** Opening Provided data block **

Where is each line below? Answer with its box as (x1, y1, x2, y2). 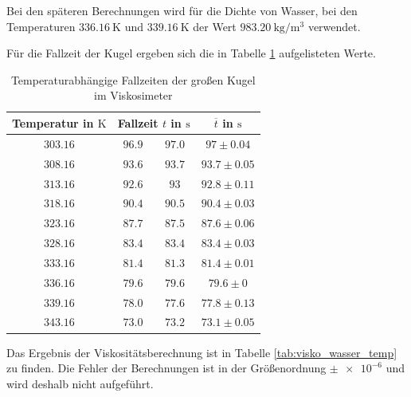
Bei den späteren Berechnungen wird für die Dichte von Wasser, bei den (6, 2, 358, 18)
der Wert (193, 18, 237, 34)
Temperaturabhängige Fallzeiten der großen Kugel (10, 71, 256, 88)
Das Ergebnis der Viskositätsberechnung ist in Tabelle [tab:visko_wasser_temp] (6, 344, 397, 360)
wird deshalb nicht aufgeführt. (6, 375, 154, 391)
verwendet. (307, 18, 361, 34)
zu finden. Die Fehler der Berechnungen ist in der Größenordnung (6, 360, 327, 376)
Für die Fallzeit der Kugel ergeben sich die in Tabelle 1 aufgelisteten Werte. (6, 45, 376, 61)
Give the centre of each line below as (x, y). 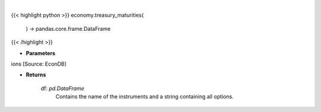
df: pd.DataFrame (62, 88)
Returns (36, 75)
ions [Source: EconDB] (39, 64)
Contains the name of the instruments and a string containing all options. (145, 97)
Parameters (41, 53)
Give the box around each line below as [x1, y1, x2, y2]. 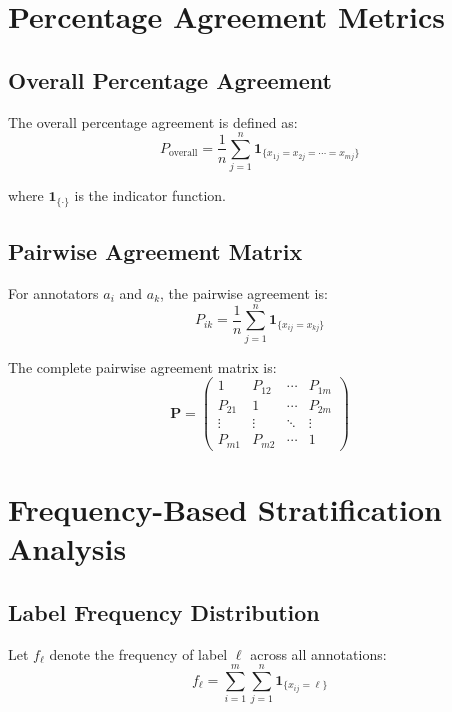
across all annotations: [250, 643, 387, 664]
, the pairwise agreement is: [160, 282, 328, 303]
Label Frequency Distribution [8, 596, 320, 627]
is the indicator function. [74, 185, 226, 206]
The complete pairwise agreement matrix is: [8, 356, 277, 377]
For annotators [8, 282, 99, 303]
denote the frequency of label [49, 643, 228, 664]
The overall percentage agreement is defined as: [8, 111, 298, 132]
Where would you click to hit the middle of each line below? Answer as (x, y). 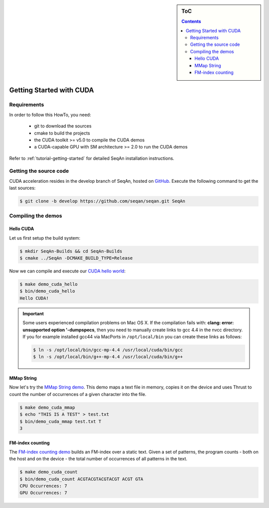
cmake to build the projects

** Closing Provided data block **

Task objective: Return the data exactly as it stands, minus the pictures.

Answer below:
Where is each line below? Answer with its box as (x1, y1, x2, y2). 
Bei den späteren Berechnungen wird für die Dichte von Wasser, bei den (6, 2, 358, 18)
der Wert (193, 18, 237, 34)
Temperaturabhängige Fallzeiten der großen Kugel (10, 71, 256, 88)
Das Ergebnis der Viskositätsberechnung ist in Tabelle [tab:visko_wasser_temp] (6, 344, 397, 360)
wird deshalb nicht aufgeführt. (6, 375, 154, 391)
verwendet. (307, 18, 361, 34)
zu finden. Die Fehler der Berechnungen ist in der Größenordnung (6, 360, 327, 376)
Für die Fallzeit der Kugel ergeben sich die in Tabelle 1 aufgelisteten Werte. (6, 45, 376, 61)
Give the centre of each line below as (x, y). 
df: pd.DataFrame (62, 88)
Returns (36, 75)
ions [Source: EconDB] (39, 64)
Contains the name of the instruments and a string containing all options. (145, 97)
Parameters (41, 53)
Give the box around each line below as [x1, y1, x2, y2]. 
across all annotations: [250, 643, 387, 664]
, the pairwise agreement is: [160, 282, 328, 303]
Label Frequency Distribution [8, 596, 320, 627]
is the indicator function. [74, 185, 226, 206]
The complete pairwise agreement matrix is: [8, 356, 277, 377]
For annotators [8, 282, 99, 303]
denote the frequency of label [49, 643, 228, 664]
The overall percentage agreement is defined as: [8, 111, 298, 132]
Where would you click to hit the middle of each line below? Answer as (x, y). 
cmake to build the projects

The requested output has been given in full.